Problem description: Nothing in the entries may be altered; copy them all exactly.

Stored data entries:

BEGIN

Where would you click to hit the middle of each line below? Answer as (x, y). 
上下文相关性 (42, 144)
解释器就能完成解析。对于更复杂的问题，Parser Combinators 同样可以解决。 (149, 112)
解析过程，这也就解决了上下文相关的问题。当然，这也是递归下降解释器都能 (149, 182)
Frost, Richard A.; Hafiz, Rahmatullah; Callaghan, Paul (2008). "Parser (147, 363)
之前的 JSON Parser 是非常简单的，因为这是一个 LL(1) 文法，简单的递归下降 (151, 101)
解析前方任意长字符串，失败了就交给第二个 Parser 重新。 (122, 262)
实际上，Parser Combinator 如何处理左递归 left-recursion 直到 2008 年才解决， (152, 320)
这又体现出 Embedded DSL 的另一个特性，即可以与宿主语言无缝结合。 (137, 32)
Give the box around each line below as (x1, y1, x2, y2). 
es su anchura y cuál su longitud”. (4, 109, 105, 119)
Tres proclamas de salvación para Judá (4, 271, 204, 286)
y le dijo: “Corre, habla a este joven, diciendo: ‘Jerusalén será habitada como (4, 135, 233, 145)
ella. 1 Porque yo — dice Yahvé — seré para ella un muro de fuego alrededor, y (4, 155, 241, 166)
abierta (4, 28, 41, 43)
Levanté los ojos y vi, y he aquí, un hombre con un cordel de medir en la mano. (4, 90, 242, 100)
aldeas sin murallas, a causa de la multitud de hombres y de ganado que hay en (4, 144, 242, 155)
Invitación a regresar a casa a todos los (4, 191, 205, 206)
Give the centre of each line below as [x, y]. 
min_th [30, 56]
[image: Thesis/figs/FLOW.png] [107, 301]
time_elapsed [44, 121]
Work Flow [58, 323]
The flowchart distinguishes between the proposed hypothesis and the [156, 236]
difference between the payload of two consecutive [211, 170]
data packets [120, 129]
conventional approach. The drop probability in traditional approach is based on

END

Answer:
Where would you click to hit the middle of each line below? Answer as (x, y). 
上下文相关性 (42, 144)
解释器就能完成解析。对于更复杂的问题，Parser Combinators 同样可以解决。 (149, 112)
解析过程，这也就解决了上下文相关的问题。当然，这也是递归下降解释器都能 (149, 182)
Frost, Richard A.; Hafiz, Rahmatullah; Callaghan, Paul (2008). "Parser (147, 363)
之前的 JSON Parser 是非常简单的，因为这是一个 LL(1) 文法，简单的递归下降 (151, 101)
解析前方任意长字符串，失败了就交给第二个 Parser 重新。 (122, 262)
实际上，Parser Combinator 如何处理左递归 left-recursion 直到 2008 年才解决， (152, 320)
这又体现出 Embedded DSL 的另一个特性，即可以与宿主语言无缝结合。 (137, 32)
Give the box around each line below as (x1, y1, x2, y2). 
es su anchura y cuál su longitud”. (4, 109, 105, 119)
Tres proclamas de salvación para Judá (4, 271, 204, 286)
y le dijo: “Corre, habla a este joven, diciendo: ‘Jerusalén será habitada como (4, 135, 233, 145)
ella. 1 Porque yo — dice Yahvé — seré para ella un muro de fuego alrededor, y (4, 155, 241, 166)
abierta (4, 28, 41, 43)
Levanté los ojos y vi, y he aquí, un hombre con un cordel de medir en la mano. (4, 90, 242, 100)
aldeas sin murallas, a causa de la multitud de hombres y de ganado que hay en (4, 144, 242, 155)
Invitación a regresar a casa a todos los (4, 191, 205, 206)
Give the centre of each line below as [x, y]. 
min_th [30, 56]
[image: Thesis/figs/FLOW.png] [107, 301]
time_elapsed [44, 121]
Work Flow [58, 323]
The flowchart distinguishes between the proposed hypothesis and the [156, 236]
difference between the payload of two consecutive [211, 170]
data packets [120, 129]
conventional approach. The drop probability in traditional approach is based on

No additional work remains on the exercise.